# Influencing Your Taste



## annemarievdh (8/8/14)

Hi Ladies and gents...

I have a weird question for you...

I have noticed that it depends on what Toothpaste I use what everyting will taste for the rest of the day.

I have noticed this a couple of years ago. Like when I use a sertan toothpaste everyting including my coffee
will taste souwer and if I use another tipe everyting will taste normal.

Since I started Vaping I have noticed that even the E-liquid I vape taste souwer when I use the wrong toothpaste. At the moment I'm vaping 5Pawn Bowdens Mate. 

Has any one els notice this?


----------



## Silver (8/8/14)

Never noticed that @annemarievdh 
Mostly i use similar minty toothpastes but havent really noticed the vaping juices change flavour or become sour depending on my toothpaste.


----------



## Yiannaki (8/8/14)

@annemarievdh I've found that the type of toothpaste affects my taste for an hour or so after I've brushed. Depending on which one I've used, juices will taste different. After that hour is up it's all good for the rest of the day

Strange how you mentioned that it affects you all day.

Reactions: Like 1 | Agree 2


----------



## annemarievdh (8/8/14)

Yiannaki said:


> @annemarievdh I've found that the type of toothpaste affects my taste for an hour or so after I've brushed. Depending on which one I've used, juices will taste different. After that hour is up it's all good for the rest of the day
> 
> Strange how you mentioned that it affects you all day.



Some toothpastes effects were off sooner than others and usually I have to go and brush again. But this one I tried now for a couple of days lasts all day. Will go back to my usual toothpaste tomorrow. 

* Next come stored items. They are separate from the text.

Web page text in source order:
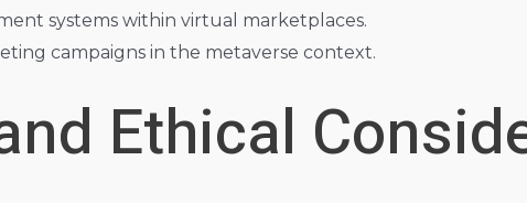
systems within virtual marketplaces.
campaigns in the metaverse context.
Ethical
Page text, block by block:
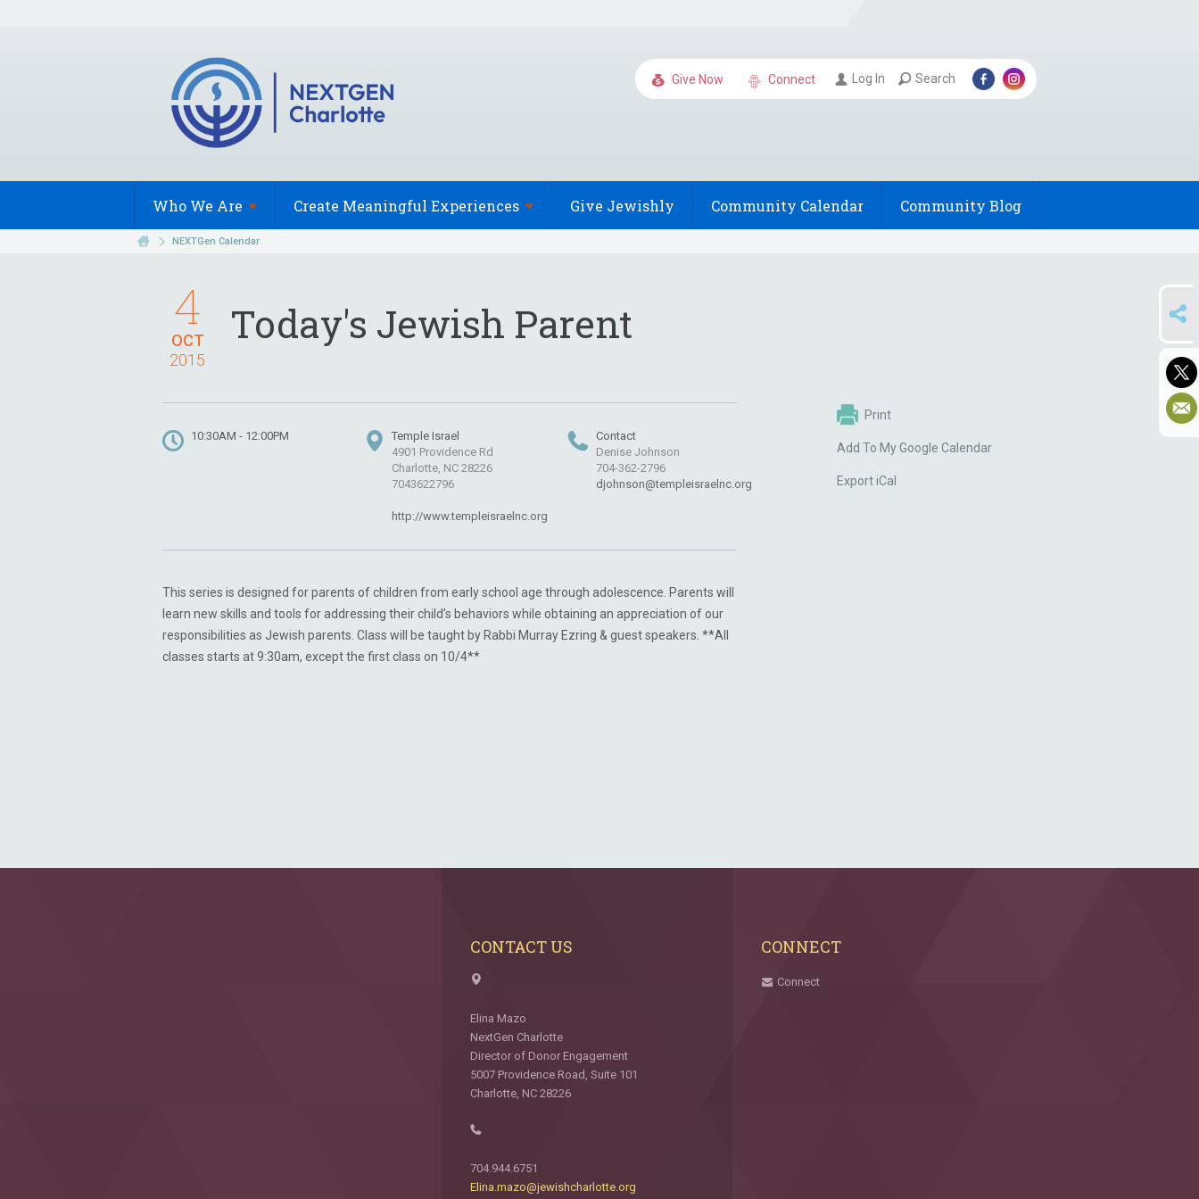
Give Now Connect Log In Search
Who We Are Create Meaningful Experiences Give Jewishly Community Calendar Community Blog
NEXTGen Calendar
OCT
4
2015
Today's Jewish Parent
10:30AM - 12:00PM
Temple Israel
4901 Providence Rd
Charlotte, NC 28226
7043622796
http://www.templeisraelnc.org
Contact
Denise Johnson
704-362-2796
djohnson@templeisraelnc.org
This series is designed for parents of children from early school age through adolescence. Parents will
learn new skills and tools for addressing their child’s behaviors while obtaining an appreciation of our
responsibilities as Jewish parents. Class will be taught by Rabbi Murray Ezring & guest speakers. **All
classes starts at 9:30am, except the first class on 10/4**
Print
Add To My Google Calendar
Export iCal
CONTACT US
Elina Mazo
NextGen Charlotte
Director of Donor Engagement
5007 Providence Road, Suite 101
Charlotte, NC 28226
704.944.6751
Elina.mazo@jewishcharlotte.org
CONNECT
Connect

Its just strange how it effect's and spoils e-liquid's


----------



## Yiannaki (8/8/14)

annemarievdh said:


> Some toothpastes effects were off sooner than others and usually I have to go and brush again. But this one I tried now for a couple of days lasts all day. Will go back to my usual toothpaste tomorrow.
> 
> Its just strange how it effect's and spoils e-liquid's


Try using it again when you have juices that you don't like loaded. Maybe it will have the reverse effect

Reactions: Winner 1 | Funny 2


----------



## annemarievdh (8/8/14)

Yiannaki said:


> Try using it again when you have juices that you don't like loaded. Maybe it will have the reverse effect


 
Hahahaha will keep that in mind


----------



## MarkK (8/8/14)

lol @Yiannaki its funny what you say but its probably 100% true lol, @annemarievdh will probably love the juices she used to hate 

This flavours perception thing is still puzzling me every single day lol.

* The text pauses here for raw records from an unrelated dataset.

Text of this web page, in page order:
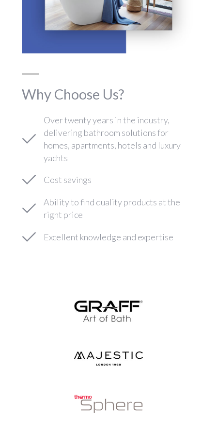
Why Choose Us?
Over twenty years in the industry,
delivering bathroom solutions for
homes, apartments, hotels and luxury
yachts
Cost savings
Ability to find quality products at the
right price
Excellent knowledge and expertise
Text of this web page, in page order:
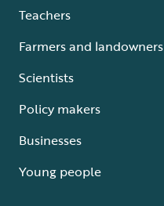
Teachers
Farmers and landowners
Scientists
Policy makers
Businesses
Young people
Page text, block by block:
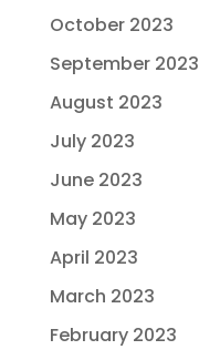
October 2023
September 2023
August 2023
July 2023
June 2023
May 2023
April 2023
March 2023
February 2023
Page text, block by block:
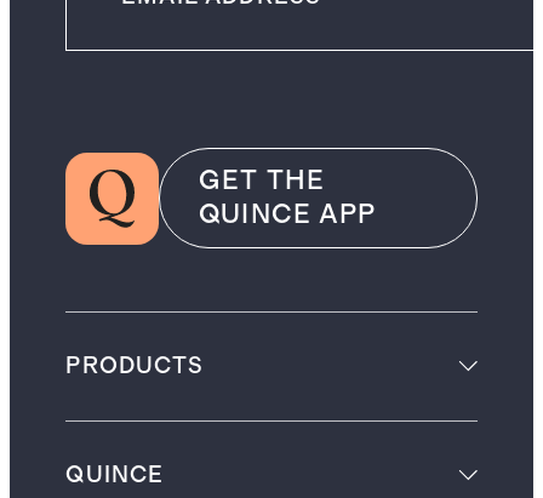
GET THE
QUINCE APP
PRODUCTS
QUINCE
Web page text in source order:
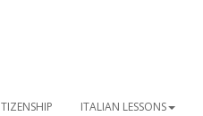
ITALIAN LESSONS

Reactions: Like 1 | Agree 1


----------



## annemarievdh (8/8/14)

MarkK said:


> lol @Yiannaki its funny what you say but its probably 100% true lol, @annemarievdh will probably love the juices she used to hate
> 
> This flavours perception thing is still puzzling me every single day lol.


 
Your not alone with the being puzzled

Reactions: Like 1 | Funny 1


----------



## Nightfearz (8/8/14)

I went to the Health shop about a week ago to buy my vitamins and stuff, whilst there I felt thirsty, so I bought a "health" drink with now sugar (but obviously sweetened by something). The after taste of whatever they used to sweeten it stuck around and violated my taste and olfactory senses for the rest of the day. Every mouthful of vaper simply tasted like bitter sweetener.

Reactions: Like 1


----------



## annemarievdh (8/8/14)

That is so weird

Reactions: Agree 1


----------



## Imthiaz Khan (8/8/14)

I have noticed any difference in taste of the juices after brushing.
Any specific toothpastes that does this?
I normally use aquafresh and sometimes colgate.


----------



## annemarievdh (8/8/14)

Imthiaz Khan said:


> I have noticed any difference in taste of the juices after brushing.
> Any specific toothpastes that does this?
> I normally use aquafresh and sometimes colgate.


 
Its aquafresh that gives me the souer taste and doesnt last longer than an houer than I have to go brush again becouse my mouth feels durty. The one that gives me the souwer taste now is Pepsodent Complete 8. I'm gona stick Colgate


----------



## Derick (8/8/14)

Even scientists don't really know 

http://health.howstuffworks.com/mental-health/human-nature/perception/orange-juice-toothpaste.htm

Reactions: Like 1


----------



## annemarievdh (8/8/14)

Derick said:


> Even scientists don't really know
> 
> http://health.howstuffworks.com/mental-health/human-nature/perception/orange-juice-toothpaste.htm


 
Haha thank you @Derick !! As always you are the guru that gets us an answer or in this case a confirmation that there is no answer


----------